_REQUIRED WORK_.
Search the records below for the word "local". Copy each line where it occurs.
*** DATASET RECORDS ***
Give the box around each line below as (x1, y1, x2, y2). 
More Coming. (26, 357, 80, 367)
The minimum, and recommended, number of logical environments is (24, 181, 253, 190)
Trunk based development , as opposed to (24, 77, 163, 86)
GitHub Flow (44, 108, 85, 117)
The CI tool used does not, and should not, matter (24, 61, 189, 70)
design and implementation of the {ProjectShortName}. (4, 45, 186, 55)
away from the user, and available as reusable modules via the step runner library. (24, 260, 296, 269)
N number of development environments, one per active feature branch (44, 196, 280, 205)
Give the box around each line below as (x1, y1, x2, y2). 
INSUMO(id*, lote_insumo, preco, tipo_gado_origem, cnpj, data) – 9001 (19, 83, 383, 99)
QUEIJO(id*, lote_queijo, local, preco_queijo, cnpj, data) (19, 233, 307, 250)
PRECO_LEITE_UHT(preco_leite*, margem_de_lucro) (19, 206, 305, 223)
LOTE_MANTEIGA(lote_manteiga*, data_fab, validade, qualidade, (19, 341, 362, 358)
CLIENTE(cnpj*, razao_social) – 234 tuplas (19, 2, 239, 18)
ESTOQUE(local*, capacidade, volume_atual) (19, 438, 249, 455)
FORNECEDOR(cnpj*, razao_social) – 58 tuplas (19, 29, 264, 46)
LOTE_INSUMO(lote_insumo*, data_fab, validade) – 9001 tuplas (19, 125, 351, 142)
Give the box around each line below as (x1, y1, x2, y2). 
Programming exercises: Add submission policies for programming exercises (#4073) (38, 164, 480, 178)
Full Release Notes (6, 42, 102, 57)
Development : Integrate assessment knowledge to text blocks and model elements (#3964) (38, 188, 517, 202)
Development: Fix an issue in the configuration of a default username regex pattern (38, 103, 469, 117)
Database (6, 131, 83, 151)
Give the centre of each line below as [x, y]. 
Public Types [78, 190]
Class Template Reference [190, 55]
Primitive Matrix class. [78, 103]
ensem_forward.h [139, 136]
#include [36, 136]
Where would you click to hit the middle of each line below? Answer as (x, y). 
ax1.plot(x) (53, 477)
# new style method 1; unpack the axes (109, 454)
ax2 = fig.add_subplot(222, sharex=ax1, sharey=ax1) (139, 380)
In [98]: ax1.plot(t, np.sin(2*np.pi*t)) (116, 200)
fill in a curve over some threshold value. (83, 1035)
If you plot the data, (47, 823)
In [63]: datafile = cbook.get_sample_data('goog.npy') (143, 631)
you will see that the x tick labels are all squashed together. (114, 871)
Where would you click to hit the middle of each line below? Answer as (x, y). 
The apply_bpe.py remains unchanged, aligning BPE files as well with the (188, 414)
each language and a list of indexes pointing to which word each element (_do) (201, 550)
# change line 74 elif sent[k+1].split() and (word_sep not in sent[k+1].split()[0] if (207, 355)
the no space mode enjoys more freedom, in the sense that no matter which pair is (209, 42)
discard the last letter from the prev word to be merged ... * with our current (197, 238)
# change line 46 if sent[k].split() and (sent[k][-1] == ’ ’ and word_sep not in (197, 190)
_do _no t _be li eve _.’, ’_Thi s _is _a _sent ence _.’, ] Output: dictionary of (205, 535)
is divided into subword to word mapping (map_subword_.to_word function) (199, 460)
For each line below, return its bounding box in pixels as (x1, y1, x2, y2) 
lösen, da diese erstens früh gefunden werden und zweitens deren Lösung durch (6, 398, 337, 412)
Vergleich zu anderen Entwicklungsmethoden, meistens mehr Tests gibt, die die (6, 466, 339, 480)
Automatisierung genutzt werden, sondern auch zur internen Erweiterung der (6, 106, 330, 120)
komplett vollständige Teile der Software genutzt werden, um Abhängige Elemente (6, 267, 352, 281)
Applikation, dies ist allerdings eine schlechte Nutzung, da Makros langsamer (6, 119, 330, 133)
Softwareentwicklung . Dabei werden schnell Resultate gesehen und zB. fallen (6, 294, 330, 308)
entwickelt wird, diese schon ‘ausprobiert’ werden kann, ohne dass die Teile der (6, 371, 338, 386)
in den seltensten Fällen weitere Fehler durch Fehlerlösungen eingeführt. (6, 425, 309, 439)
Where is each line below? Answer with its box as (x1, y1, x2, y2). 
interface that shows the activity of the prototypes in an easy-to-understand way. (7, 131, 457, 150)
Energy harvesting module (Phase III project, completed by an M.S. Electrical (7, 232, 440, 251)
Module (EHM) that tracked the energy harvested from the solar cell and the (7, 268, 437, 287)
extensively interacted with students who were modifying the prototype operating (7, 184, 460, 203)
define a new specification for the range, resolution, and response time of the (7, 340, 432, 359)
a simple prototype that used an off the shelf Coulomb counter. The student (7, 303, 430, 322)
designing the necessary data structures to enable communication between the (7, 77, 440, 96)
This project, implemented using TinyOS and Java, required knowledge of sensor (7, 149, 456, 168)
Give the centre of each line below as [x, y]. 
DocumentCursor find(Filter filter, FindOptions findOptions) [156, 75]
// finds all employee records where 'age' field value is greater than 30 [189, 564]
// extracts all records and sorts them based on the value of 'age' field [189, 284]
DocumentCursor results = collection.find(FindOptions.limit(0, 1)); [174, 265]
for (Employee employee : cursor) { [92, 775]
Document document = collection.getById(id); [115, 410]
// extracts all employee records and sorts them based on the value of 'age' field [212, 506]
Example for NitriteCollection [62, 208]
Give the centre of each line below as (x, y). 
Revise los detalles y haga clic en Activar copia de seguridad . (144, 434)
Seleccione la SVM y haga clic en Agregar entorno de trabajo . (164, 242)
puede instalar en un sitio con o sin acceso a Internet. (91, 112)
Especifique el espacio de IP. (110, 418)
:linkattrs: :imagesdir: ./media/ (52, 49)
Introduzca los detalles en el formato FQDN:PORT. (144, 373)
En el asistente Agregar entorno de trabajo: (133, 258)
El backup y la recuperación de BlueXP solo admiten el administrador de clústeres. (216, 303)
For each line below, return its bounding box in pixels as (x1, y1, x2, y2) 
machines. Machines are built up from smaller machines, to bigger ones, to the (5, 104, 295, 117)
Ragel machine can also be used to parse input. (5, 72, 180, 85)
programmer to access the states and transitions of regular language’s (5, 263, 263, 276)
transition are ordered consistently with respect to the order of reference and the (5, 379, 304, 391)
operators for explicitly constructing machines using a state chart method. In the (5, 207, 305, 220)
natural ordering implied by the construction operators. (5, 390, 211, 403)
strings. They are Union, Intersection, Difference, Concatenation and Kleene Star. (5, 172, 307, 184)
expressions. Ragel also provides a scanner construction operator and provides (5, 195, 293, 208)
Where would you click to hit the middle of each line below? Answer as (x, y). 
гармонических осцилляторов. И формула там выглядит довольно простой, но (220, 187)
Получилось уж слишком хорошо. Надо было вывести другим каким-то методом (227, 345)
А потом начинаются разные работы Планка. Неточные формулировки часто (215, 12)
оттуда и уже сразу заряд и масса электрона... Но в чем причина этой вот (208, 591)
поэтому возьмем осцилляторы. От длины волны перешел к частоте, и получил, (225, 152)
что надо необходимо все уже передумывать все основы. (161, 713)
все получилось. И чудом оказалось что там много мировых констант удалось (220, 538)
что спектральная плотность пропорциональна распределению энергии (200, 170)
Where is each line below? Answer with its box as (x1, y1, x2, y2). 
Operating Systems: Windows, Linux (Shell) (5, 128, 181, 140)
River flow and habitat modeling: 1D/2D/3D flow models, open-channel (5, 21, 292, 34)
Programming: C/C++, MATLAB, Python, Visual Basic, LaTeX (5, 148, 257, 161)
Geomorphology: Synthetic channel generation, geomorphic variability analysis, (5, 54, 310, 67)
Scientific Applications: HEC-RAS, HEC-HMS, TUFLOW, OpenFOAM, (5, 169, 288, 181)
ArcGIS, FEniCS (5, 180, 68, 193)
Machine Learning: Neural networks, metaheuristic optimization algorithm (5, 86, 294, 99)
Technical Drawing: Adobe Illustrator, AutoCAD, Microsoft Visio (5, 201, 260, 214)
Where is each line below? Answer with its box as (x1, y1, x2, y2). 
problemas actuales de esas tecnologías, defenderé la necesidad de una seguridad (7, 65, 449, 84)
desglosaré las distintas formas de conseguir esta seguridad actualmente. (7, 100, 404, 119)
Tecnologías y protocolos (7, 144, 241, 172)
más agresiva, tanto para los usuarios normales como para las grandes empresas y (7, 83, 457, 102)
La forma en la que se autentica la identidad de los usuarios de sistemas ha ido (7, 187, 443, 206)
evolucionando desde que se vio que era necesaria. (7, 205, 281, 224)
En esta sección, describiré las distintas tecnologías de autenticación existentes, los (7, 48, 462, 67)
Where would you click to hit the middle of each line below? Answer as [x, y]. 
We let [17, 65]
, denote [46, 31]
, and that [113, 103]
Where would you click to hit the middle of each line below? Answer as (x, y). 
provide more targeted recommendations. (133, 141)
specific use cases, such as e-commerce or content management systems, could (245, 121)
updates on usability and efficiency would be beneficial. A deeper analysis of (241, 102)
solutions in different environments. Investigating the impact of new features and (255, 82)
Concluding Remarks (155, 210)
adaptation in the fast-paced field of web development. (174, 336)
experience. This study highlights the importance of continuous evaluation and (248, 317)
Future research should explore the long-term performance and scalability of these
*** End of DATASET RECORDS ***
_SOLUTION BELOW_.
QUEIJO(id*, lote_queijo, local, preco_queijo, cnpj, data) (19, 233, 307, 250)
ESTOQUE(local*, capacidade, volume_atual) (19, 438, 249, 455)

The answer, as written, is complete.